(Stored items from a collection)
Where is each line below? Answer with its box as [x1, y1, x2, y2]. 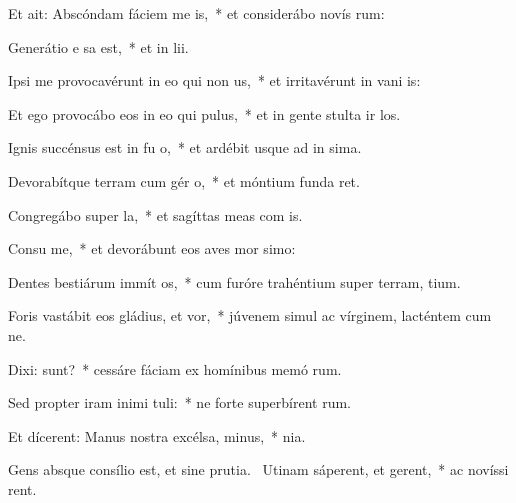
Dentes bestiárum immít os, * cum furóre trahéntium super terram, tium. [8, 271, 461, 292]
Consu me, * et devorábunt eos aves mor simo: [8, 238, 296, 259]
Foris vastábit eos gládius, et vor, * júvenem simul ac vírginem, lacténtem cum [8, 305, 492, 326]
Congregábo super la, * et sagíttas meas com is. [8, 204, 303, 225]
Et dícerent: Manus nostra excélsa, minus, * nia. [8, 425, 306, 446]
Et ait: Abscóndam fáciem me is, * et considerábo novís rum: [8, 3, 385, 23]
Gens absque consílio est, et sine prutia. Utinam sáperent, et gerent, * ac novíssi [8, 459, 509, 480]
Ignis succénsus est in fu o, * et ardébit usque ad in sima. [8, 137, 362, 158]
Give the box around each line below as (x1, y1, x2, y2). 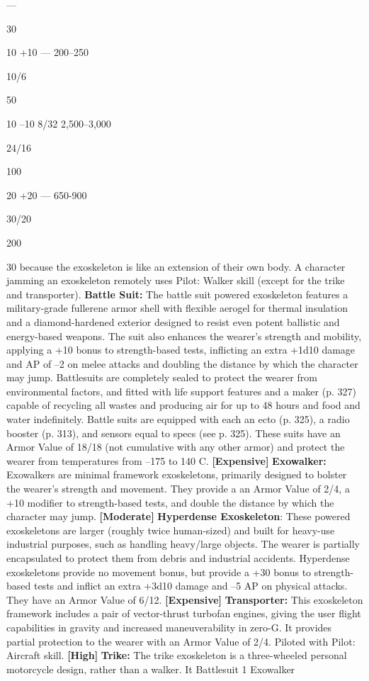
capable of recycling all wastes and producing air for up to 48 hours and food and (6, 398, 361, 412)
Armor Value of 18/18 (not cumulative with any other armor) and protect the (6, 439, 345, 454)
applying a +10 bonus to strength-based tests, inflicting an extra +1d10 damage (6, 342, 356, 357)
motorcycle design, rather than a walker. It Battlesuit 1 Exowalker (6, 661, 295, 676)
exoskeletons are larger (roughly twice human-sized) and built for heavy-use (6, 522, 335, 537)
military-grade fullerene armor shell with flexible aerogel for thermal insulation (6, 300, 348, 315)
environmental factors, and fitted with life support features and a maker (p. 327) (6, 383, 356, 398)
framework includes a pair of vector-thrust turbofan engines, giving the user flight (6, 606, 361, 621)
---
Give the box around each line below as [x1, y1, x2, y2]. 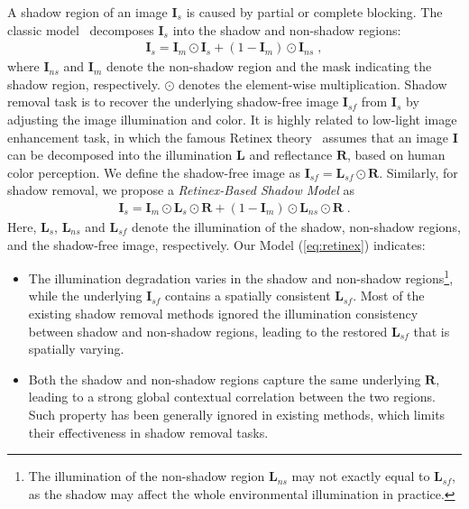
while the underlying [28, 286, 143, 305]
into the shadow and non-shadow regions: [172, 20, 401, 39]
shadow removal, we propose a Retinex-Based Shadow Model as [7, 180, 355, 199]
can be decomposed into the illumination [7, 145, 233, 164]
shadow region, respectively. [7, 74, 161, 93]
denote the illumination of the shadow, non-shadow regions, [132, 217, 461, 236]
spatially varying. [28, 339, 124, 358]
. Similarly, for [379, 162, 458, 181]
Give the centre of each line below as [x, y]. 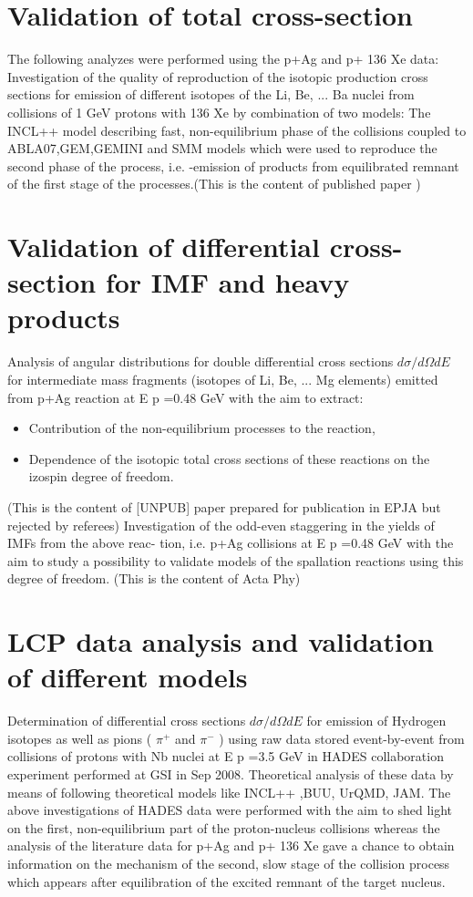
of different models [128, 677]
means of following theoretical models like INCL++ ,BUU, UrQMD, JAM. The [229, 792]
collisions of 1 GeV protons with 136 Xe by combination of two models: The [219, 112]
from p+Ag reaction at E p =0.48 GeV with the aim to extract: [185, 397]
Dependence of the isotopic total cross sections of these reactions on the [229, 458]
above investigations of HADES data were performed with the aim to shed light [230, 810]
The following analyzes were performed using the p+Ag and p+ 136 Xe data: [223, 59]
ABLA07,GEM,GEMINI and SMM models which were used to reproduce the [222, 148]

* [INSTRUCTIONS TO FOLLOW]:
Copy the lines above exactly, starting at the one with "Where is each" and ending at the one with "applying a +10", both included. Leave out any pictures and add nothing else.

* [RESPONSE AREA]:
Where is each line below? Answer with its box as [x1, y1, x2, y2]. 
Dentes bestiárum immít os, * cum furóre trahéntium super terram, tium. [8, 271, 461, 292]
Consu me, * et devorábunt eos aves mor simo: [8, 238, 296, 259]
Foris vastábit eos gládius, et vor, * júvenem simul ac vírginem, lacténtem cum [8, 305, 492, 326]
Congregábo super la, * et sagíttas meas com is. [8, 204, 303, 225]
Et dícerent: Manus nostra excélsa, minus, * nia. [8, 425, 306, 446]
Et ait: Abscóndam fáciem me is, * et considerábo novís rum: [8, 3, 385, 23]
Gens absque consílio est, et sine prutia. Utinam sáperent, et gerent, * ac novíssi [8, 459, 509, 480]
Ignis succénsus est in fu o, * et ardébit usque ad in sima. [8, 137, 362, 158]
Give the box around each line below as (x1, y1, x2, y2). 
capable of recycling all wastes and producing air for up to 48 hours and food and (6, 398, 361, 412)
Armor Value of 18/18 (not cumulative with any other armor) and protect the (6, 439, 345, 454)
applying a +10 bonus to strength-based tests, inflicting an extra +1d10 damage (6, 342, 356, 357)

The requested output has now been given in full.